# Building a Production RAG System with LangChain + Pinecone: Hallucination Countermeasures and Accuracy Improvement in Practice

> A guide to building a RAG system at production-operation level, not a verification environment. The 5 hallucination countermeasures, accuracy-evaluation methods, and cost-optimization strategies implemented with LangChain + Pinecone + FastAPI, explained with real code.

- Published: 2025-01-10
- Author: 友田 陽大
- Tags: AI, RAG, LangChain, Pinecone, OpenAI, Python, FastAPI, 機械学習, NLP
- URL: https://tomodahinata.com/en/blog/langchain-pinecone-production-rag-system
- Category: Generative AI, LLMs & RAG
- Pillar guide: https://tomodahinata.com/en/blog/vercel-ai-sdk-production-llm-apps-streaming-tools-rag

## Key points

- Hallucination countermeasures are defense-in-depth — layer forced source citation, confidence scores, metadata filters, and human review
- Retrieval accuracy hinges on chunk-size optimization; in experiments, chunk_size=512 was the optimal balance of accuracy and speed
- Quantitatively evaluate RAG accuracy with Recall@5, Precision@5, and MRR, and continuously monitor
- Optimize cost with model selection (partial downgrade to GPT-3.5) and caching
- Logically separate with Pinecone namespaces, and specify the same namespace at search time too to prevent data leakage

---

"I want to put a RAG system into production, but I can't solve the hallucination problem."
"The LangChain tutorial worked, but the accuracy is too low to be practical."
"The cost estimate is unclear, and I can't read the budget when scaling."

These are the challenges that development leads trying to integrate AI features into an existing SaaS, and engineers wanting to take a RAG system from PoC to production, face.

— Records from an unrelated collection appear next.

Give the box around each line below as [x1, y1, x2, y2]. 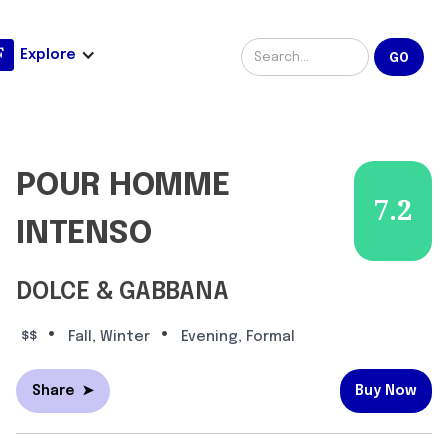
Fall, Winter [68, 330, 150, 345]
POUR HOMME [16, 170, 230, 204]
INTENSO [16, 218, 152, 252]
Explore [20, 47, 76, 62]
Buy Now [355, 384, 417, 399]
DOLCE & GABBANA [16, 280, 229, 306]
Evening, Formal [181, 330, 295, 345]
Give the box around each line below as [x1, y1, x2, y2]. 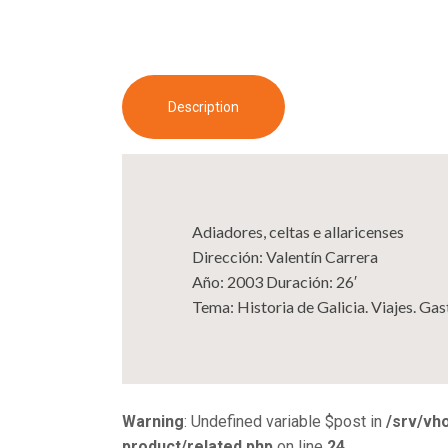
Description [168, 99, 240, 116]
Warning [122, 411, 184, 431]
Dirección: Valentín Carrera [191, 246, 378, 266]
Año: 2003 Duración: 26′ [191, 271, 357, 291]
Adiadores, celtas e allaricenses [191, 221, 404, 241]
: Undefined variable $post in [184, 411, 386, 431]
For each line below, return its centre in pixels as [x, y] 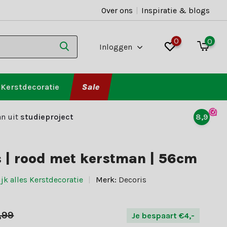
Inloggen [117, 47]
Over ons [117, 10]
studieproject [47, 117]
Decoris [133, 180]
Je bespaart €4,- [163, 215]
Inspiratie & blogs [176, 10]
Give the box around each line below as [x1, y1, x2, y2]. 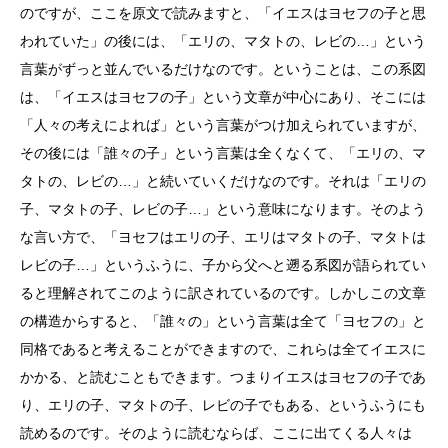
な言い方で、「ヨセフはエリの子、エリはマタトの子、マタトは [20, 229, 426, 245]
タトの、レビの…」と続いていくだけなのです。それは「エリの [20, 173, 426, 189]
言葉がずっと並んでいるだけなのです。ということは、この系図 [20, 61, 426, 77]
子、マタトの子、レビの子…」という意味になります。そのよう [20, 201, 426, 217]
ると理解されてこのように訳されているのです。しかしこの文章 [20, 285, 426, 301]
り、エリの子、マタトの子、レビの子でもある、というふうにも [20, 397, 426, 413]
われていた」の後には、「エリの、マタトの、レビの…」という [20, 33, 426, 49]
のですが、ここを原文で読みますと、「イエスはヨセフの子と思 [20, 5, 426, 21]
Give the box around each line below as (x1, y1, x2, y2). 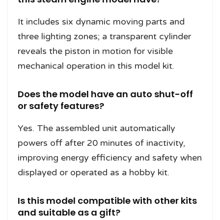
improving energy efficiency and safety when (18, 152, 202, 164)
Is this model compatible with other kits (18, 194, 197, 207)
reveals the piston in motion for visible (18, 46, 173, 57)
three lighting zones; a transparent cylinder (18, 31, 191, 42)
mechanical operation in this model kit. (18, 60, 174, 72)
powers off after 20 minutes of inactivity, (18, 137, 185, 149)
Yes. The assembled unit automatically (18, 123, 175, 134)
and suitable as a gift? (18, 206, 120, 219)
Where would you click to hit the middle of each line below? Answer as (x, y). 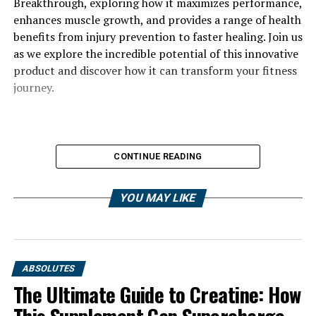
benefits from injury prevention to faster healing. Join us (158, 37)
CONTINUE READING (158, 156)
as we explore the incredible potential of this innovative (156, 54)
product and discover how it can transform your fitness (155, 71)
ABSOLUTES (48, 268)
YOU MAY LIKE (158, 198)
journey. (34, 87)
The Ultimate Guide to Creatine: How (157, 294)
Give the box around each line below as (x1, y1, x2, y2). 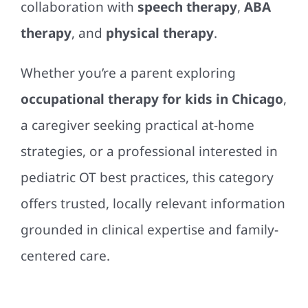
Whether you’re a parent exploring (21, 64, 236, 82)
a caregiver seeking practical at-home (21, 116, 254, 134)
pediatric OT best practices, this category (21, 168, 274, 186)
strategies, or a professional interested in (21, 142, 278, 160)
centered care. (21, 247, 110, 265)
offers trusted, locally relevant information (21, 195, 285, 212)
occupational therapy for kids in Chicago (21, 90, 283, 108)
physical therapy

I hit the same wall.

In this article, I publish the implementation of a production-level RAG system built with **LangChain + Pinecone + FastAPI**. Not a mere tutorial — I share the realities of production operation, all the way to **the 5 hallucination countermeasures**, **quantitative methods of accuracy evaluation**, and **a cost estimate at 10,000 queries/month**.

---

## Premise: What Is a RAG System

### The Basics of RAG (Retrieval-Augmented Generation)

RAG is a **technique that searches and injects external knowledge into a large language model (LLM) to raise answer accuracy**.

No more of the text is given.